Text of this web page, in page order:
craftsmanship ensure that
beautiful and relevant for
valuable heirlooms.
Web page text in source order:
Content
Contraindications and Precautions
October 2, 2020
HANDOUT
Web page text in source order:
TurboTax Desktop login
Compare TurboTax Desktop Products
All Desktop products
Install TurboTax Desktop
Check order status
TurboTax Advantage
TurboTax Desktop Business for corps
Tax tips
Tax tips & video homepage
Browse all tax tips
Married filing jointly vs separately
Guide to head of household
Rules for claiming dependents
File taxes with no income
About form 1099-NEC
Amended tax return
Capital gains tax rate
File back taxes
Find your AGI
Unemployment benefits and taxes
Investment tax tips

**What needs to be done**
The entries above should be repeated exactly, every one of them.

**The answer**
Text of this web page, in page order:
craftsmanship ensure that
beautiful and relevant for
valuable heirlooms.
Web page text in source order:
Content
Contraindications and Precautions
October 2, 2020
HANDOUT
Web page text in source order:
TurboTax Desktop login
Compare TurboTax Desktop Products
All Desktop products
Install TurboTax Desktop
Check order status
TurboTax Advantage
TurboTax Desktop Business for corps
Tax tips
Tax tips & video homepage
Browse all tax tips
Married filing jointly vs separately
Guide to head of household
Rules for claiming dependents
File taxes with no income
About form 1099-NEC
Amended tax return
Capital gains tax rate
File back taxes
Find your AGI
Unemployment benefits and taxes
Investment tax tips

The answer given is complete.